12.22.2011

Tinsle Time


I heard a commentary on WNPR coming home tonight that really made me stop and think.  Am I the Chief Celebrator? Are you?  If you or I weren’t in the house would they go to the same crazy lengths to celebrate a holiday?  If not, then you are a Chief Celebrator and I think I am too.  Why do we bother if it only means this much to us?  I think, it is because we realize somewhere deep within ourselves just how profoundly important celebrating and memory making is, what it will mean to someone later on.  Holidays are not just happy sugar sweet & snow covered bliss.  Holidays are bitter-sweet, shadow haunted alleyways as well.  From our earliest memories we have glimpses packed with childhood innocents and Christmas glee, but the older we get those memories are shadowed.  There are empty chairs at gatherings…dear family gone; some have broken homes to complicate what should be a festive time & older folk alone and nearly forgotten.  As much as it might annoy some that we Chief Celebrators go to such ridiculous lengths to make merry, don’t you think it is our duty to do so.  See we remind them why we celebrate even in the mists of penny-pinching times or plenty-to-share times.  If we don’t take the time to reflect what we have come through as families or individuals, and how much we all mean to each other; I think we will just drift apart.  Family and friends anchor each other through all life brings. 


   I remember years Ed and I had so little to supply under the tree and yet it was almost always full.  I remember a few years of plenty and the giggling fun we had racing through the malls buying for everyone we could think of.  I remember living rooms lit only with Christmas lights secretly stuffing stockings only to realize someone had been there before me.  I remember Grams having 2 punch bowls of eggnog and that we kids were NOT allowed to drink from one of them!  I remember childhood Christmas’s in Indiana that are filled people now gone or now distant.  We need to remind each other of not just the reason for the season we are in but the journey that brought us to another one to enjoy it.  


Nichols (not the Saint btw) reminded me a few weeks ago that if we are not homeless, if we have something for dinner, & if we are not cold; we have much to celebrate and be thankful for & the rest is fluff.  Ya know he right. Some years have lots of packaging and some not so much, but that’s alright.  Celebrating is what is needed, holiday happiness is needed, and memories of all kinds are needed.  They help shape us and anchor us to the ones we hold most dear. 

12.05.2011

Jacob wrestling with the easy button

i was flipping though the radio channels this morning and tripped over The Light's broadcast of Dr. David Jeremiah.  He was talking about giving everything over to Him.  He was talking about getting under His Yoke and that yoke isn't the oxen kind we might think is it. I didn't hear the whole sermon but i heard enough to hear him go on about how stress free life could be if we hand it all over to Him. It really can't be that easy to walk around stress free & flip it around if i have stress am i guilty of not submitting my will to His?
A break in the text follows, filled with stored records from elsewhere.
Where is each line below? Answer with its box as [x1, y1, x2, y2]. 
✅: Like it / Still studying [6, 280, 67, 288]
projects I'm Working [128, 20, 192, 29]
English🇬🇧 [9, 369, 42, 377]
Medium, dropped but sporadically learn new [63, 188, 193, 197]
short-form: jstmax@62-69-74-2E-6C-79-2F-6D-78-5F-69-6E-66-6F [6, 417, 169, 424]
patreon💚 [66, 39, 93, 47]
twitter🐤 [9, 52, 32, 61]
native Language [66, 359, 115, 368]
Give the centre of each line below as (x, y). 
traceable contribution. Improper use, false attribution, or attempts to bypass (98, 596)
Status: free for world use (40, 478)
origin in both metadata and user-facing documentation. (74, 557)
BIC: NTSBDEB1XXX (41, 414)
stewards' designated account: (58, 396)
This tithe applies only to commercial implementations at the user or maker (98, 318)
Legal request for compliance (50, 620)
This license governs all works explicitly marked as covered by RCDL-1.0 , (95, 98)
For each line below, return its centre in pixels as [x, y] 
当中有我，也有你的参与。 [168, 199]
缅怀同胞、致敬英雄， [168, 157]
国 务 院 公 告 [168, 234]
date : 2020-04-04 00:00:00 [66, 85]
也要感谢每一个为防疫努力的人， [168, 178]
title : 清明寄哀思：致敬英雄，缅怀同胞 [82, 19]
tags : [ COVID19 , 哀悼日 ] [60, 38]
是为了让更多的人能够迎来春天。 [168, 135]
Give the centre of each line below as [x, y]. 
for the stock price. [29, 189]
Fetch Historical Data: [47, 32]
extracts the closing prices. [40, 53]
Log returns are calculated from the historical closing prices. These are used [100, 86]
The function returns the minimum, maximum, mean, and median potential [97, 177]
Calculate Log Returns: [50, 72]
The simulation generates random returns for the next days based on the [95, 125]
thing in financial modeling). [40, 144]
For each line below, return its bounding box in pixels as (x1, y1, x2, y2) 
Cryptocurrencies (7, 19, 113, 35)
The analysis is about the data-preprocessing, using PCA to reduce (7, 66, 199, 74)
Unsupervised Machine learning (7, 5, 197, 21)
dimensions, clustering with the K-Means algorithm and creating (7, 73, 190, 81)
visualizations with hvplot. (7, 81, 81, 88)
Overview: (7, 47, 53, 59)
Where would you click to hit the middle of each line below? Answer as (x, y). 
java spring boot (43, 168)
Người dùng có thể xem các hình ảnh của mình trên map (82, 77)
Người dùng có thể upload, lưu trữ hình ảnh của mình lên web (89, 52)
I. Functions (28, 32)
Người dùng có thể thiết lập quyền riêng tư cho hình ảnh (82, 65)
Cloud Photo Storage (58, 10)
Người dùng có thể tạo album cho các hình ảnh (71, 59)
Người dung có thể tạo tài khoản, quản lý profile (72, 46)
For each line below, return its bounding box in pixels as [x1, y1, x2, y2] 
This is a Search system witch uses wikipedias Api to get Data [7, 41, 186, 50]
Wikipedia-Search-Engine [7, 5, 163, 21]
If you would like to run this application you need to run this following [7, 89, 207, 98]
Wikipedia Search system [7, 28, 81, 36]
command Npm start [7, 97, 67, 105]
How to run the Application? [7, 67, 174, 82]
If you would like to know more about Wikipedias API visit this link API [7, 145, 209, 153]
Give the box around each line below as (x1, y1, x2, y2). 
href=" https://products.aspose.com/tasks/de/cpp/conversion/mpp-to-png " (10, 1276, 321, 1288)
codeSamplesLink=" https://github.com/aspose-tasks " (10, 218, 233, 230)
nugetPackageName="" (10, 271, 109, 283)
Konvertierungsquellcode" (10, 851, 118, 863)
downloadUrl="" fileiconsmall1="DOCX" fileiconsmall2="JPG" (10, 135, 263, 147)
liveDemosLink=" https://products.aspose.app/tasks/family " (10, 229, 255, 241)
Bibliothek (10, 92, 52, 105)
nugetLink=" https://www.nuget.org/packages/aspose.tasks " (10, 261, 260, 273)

i should know better, but i guess i don't.  I don't think i am phony, maybe my Buddhist dad's visit is messing with me, but i don't think so.  This has been slowly simmering.  It might be a mix of doubt and a mix of maturity that life is not that black and white.  So what now?  What do i do with complex troubles and doubts?  Or do i just simply let them go?  Sounds too easy...and yet IF my faith were strong enough is it simply this easy? 

If i were to runaway and hide from the world, i think i would find a nice Mennonite community to take me in and shelter me.  Grass really looks bright green from this side but I know that's only an illusion.  So I think for now I will shake off dust and resume older habits and see if this diminishes the shadows.  I am going to pray more than I have been, work on my bible studies again and be more honest with Him about the Thomas-thoughts and issues I have.  Sometimes I feel wrong to have them, I should know better, I do but still.  How do you get back stuff lost?  Not just faith-life stuff but emotional-life stuff?
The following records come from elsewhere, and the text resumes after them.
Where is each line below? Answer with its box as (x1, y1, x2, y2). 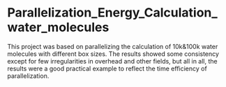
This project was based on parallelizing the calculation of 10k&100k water (7, 42, 218, 50)
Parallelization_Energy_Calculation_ (7, 5, 218, 21)
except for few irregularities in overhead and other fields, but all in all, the (7, 57, 218, 65)
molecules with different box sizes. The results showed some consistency (7, 50, 220, 58)
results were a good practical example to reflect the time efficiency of (7, 64, 207, 72)
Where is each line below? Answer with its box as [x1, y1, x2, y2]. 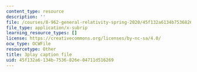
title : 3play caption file [6, 52, 72, 57]
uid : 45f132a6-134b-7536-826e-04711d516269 [6, 57, 114, 63]
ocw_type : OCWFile [6, 41, 51, 47]
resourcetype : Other [6, 46, 57, 52]
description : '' [6, 14, 46, 20]
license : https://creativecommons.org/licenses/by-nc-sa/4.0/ [6, 35, 161, 41]
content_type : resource [6, 8, 64, 15]
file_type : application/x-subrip [6, 24, 88, 31]
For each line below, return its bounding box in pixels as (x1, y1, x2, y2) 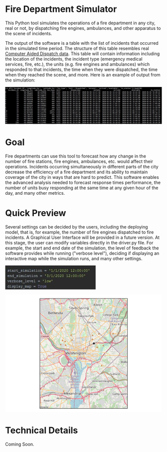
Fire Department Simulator (5, 3, 117, 15)
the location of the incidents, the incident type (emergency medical (5, 56, 143, 62)
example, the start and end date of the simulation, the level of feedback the (5, 245, 159, 251)
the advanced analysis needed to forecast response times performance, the (5, 179, 161, 185)
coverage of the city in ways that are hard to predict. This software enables (5, 174, 159, 180)
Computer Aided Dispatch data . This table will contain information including (5, 51, 160, 57)
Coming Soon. (5, 441, 35, 447)
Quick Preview (5, 208, 66, 219)
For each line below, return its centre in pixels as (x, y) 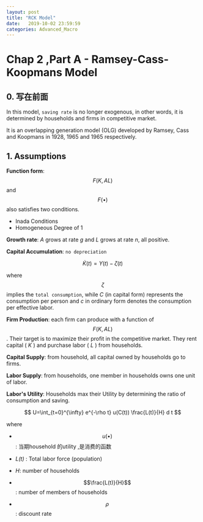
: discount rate (33, 514)
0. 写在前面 (27, 97)
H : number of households (47, 471)
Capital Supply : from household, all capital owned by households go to (96, 357)
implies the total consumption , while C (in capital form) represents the (95, 295)
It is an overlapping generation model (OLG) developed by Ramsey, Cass (98, 130)
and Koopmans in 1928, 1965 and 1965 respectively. (72, 137)
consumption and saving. (38, 400)
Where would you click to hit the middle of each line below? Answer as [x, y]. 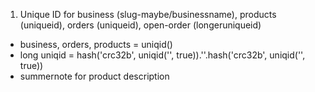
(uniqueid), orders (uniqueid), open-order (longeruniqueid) [140, 25]
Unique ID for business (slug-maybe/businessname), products [148, 14]
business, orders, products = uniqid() [96, 44]
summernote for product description [94, 76]
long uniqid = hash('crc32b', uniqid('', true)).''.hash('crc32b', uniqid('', [162, 55]
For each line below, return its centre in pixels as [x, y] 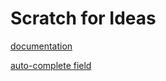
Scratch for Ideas [83, 18]
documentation [41, 46]
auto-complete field [51, 65]
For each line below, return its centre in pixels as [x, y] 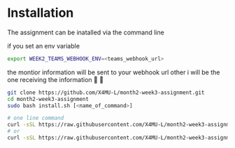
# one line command [36, 118]
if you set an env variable [44, 46]
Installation [41, 13]
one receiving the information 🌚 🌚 [55, 79]
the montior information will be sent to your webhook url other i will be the [114, 72]
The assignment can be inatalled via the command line [86, 32]
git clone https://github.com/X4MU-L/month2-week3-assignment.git [106, 93]
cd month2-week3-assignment [48, 99]
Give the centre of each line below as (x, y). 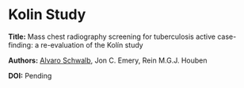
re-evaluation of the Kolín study (92, 44)
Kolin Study (47, 15)
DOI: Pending (30, 75)
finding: (21, 44)
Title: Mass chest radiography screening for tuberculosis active (112, 36)
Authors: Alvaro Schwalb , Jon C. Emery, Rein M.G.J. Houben (108, 60)
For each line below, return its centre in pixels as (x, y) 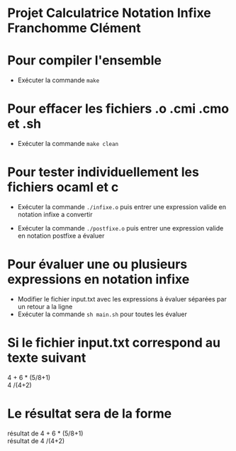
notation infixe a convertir (55, 215)
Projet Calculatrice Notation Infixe (109, 13)
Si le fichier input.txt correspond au (114, 343)
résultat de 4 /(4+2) (36, 440)
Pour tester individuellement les (103, 172)
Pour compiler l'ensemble (84, 61)
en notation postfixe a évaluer (61, 236)
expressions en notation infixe (99, 280)
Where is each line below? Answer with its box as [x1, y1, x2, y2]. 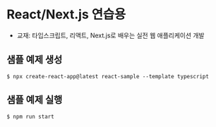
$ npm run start [6, 113, 54, 120]
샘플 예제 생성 [6, 54, 63, 66]
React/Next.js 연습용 [6, 6, 126, 23]
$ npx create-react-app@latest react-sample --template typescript [6, 73, 210, 80]
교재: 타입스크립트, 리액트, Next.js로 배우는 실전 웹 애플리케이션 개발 [16, 31, 205, 40]
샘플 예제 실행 [6, 94, 63, 106]

Is the bible really my "easy button", Cecelia?  I know, i can't believe i am airing these doubts, it's just i don't understand how things could be the way they are sometimes.  Of course this could be just one of those mid-life crisis things i've always joked about. 
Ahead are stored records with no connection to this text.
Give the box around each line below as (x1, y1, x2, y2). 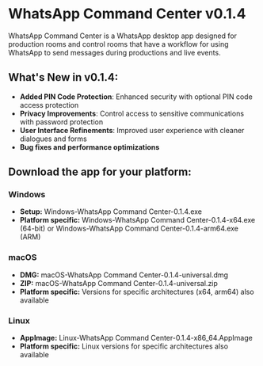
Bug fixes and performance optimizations (19, 142, 160, 151)
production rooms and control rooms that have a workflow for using (8, 39, 229, 48)
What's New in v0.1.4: (8, 71, 119, 84)
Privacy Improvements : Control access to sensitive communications (19, 109, 244, 118)
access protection (19, 100, 79, 109)
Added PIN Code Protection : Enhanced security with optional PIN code (19, 92, 253, 101)
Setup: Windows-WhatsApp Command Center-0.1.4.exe (19, 207, 203, 216)
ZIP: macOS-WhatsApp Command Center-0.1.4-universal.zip (19, 278, 218, 288)
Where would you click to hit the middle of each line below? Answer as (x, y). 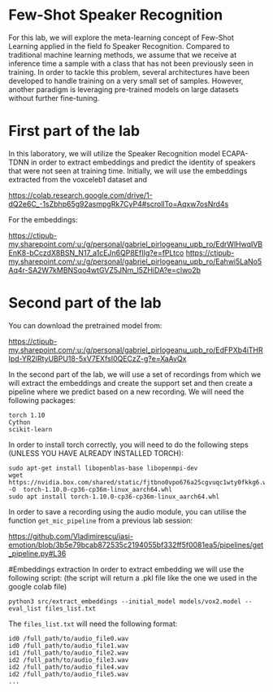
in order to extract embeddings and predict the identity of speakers (143, 162)
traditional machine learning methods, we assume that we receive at (123, 55)
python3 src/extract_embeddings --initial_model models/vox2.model (125, 601)
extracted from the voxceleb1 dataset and (78, 179)
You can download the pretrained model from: (85, 325)
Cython (19, 422)
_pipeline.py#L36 (37, 553)
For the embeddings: (43, 219)
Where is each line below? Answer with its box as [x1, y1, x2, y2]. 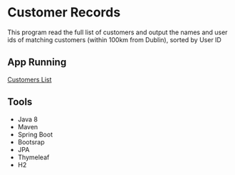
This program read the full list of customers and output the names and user [7, 28, 228, 36]
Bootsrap [17, 137, 45, 146]
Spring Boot [17, 130, 53, 139]
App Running [7, 56, 67, 69]
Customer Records [7, 4, 121, 21]
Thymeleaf [17, 153, 50, 161]
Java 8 [17, 115, 38, 124]
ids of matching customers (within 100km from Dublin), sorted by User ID [7, 35, 222, 44]

I know it is the Advent season and not the Lenten season, but in Sunday School this week we were discussing the crucifixion.  A line from one of my favorite songs won't quit running through my head.  Natalie Grant's song "Held"..."Can we not wait one hour waiting for our Savior? This is what it means to be held..."  I guess i hold on, sit tight and wait, but i will not be sitting still.  I am going to wrestle this thing like Jacob.  There is an answer and i refuse to give up without finding it.

12.04.2011

christmas time

I want a tree
& more than that
I want to trim it with carols and laughter 
Christmas memories made new 
traditions old
& more than that
dreams once laid to rest come about
I want 
i want
want want want...
is it wrong to want those things i can't have
not sure,
but still
i want
gold ribbons, tinsel, old ornaments, evergreens, smell of cinnamon & spice
dusty dreams, suitcases that are travel weary, & plenty of such
sigh
bring on the mulled wine and rum laced eggnog.